**Exercise directions**.
Every line from the start of the entries up to and including the one bearing "Prof. Jordan C." must be printed verbatim, without the pictures.

Excerpts from a dataset:
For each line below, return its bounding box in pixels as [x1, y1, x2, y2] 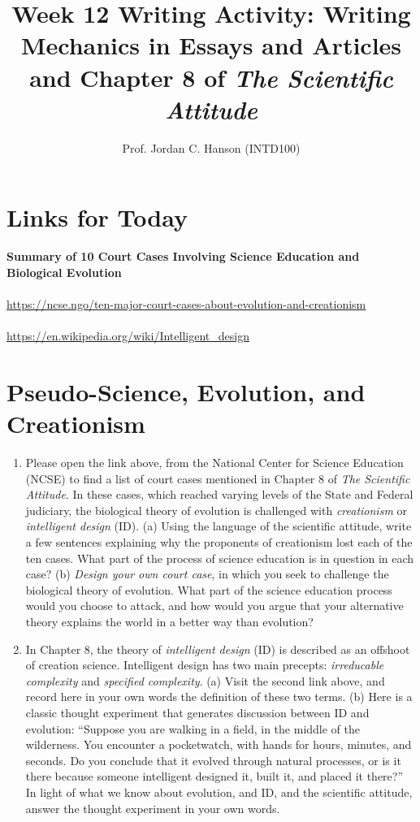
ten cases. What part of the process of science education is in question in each [25, 549, 414, 566]
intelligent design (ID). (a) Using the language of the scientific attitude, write [25, 517, 412, 534]
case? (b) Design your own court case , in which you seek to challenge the [25, 565, 389, 582]
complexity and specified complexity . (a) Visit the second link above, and [25, 672, 385, 689]
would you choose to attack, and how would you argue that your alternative [25, 597, 404, 614]
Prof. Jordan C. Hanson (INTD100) [122, 139, 301, 156]
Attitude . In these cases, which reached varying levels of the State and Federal [25, 486, 414, 503]
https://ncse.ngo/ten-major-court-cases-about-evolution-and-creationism [6, 296, 366, 312]
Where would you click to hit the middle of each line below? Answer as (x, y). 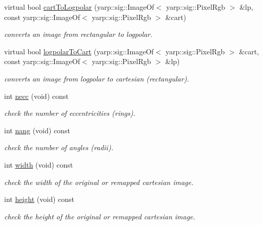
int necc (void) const (36, 96)
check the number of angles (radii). (59, 147)
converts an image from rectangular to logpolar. (78, 34)
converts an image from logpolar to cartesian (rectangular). (97, 78)
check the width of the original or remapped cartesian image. (99, 182)
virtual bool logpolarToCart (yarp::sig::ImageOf (79, 51)
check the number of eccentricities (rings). (70, 113)
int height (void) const (39, 199)
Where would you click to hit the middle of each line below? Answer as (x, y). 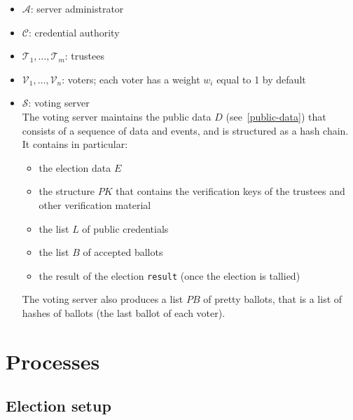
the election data (75, 167)
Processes (53, 361)
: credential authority (74, 32)
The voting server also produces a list (103, 299)
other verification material (95, 204)
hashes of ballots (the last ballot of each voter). (124, 312)
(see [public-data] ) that (276, 116)
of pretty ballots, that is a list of (273, 299)
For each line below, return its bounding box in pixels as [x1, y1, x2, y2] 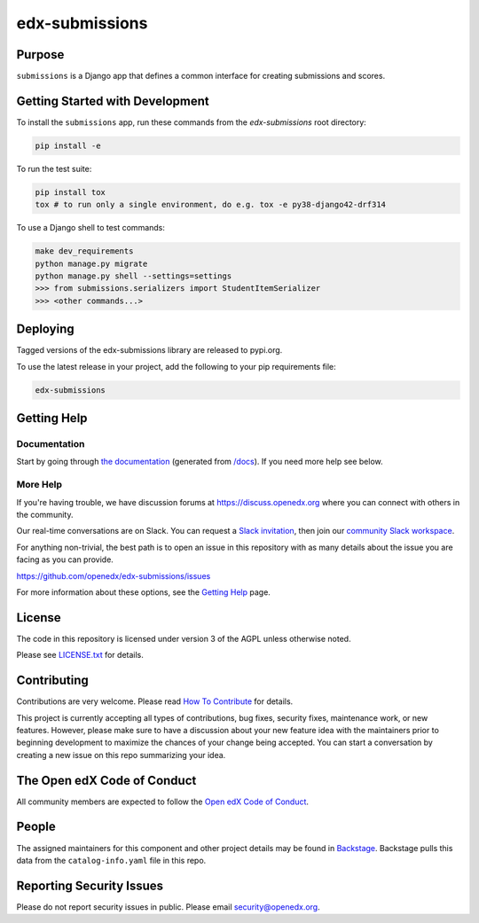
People [16, 819, 57, 834]
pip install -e [35, 140, 101, 151]
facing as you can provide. [16, 554, 114, 565]
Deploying [16, 322, 75, 337]
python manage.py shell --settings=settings [35, 271, 232, 281]
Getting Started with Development [16, 93, 209, 108]
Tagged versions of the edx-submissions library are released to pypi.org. [16, 345, 283, 356]
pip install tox [35, 187, 106, 197]

**Output below**.
For each line below, return its bounding box in pixels as [x1, y1, x2, y2] 
ten cases. What part of the process of science education is in question in each [25, 549, 414, 566]
intelligent design (ID). (a) Using the language of the scientific attitude, write [25, 517, 412, 534]
case? (b) Design your own court case , in which you seek to challenge the [25, 565, 389, 582]
complexity and specified complexity . (a) Visit the second link above, and [25, 672, 385, 689]
would you choose to attack, and how would you argue that your alternative [25, 597, 404, 614]
Prof. Jordan C. Hanson (INTD100) [122, 139, 301, 156]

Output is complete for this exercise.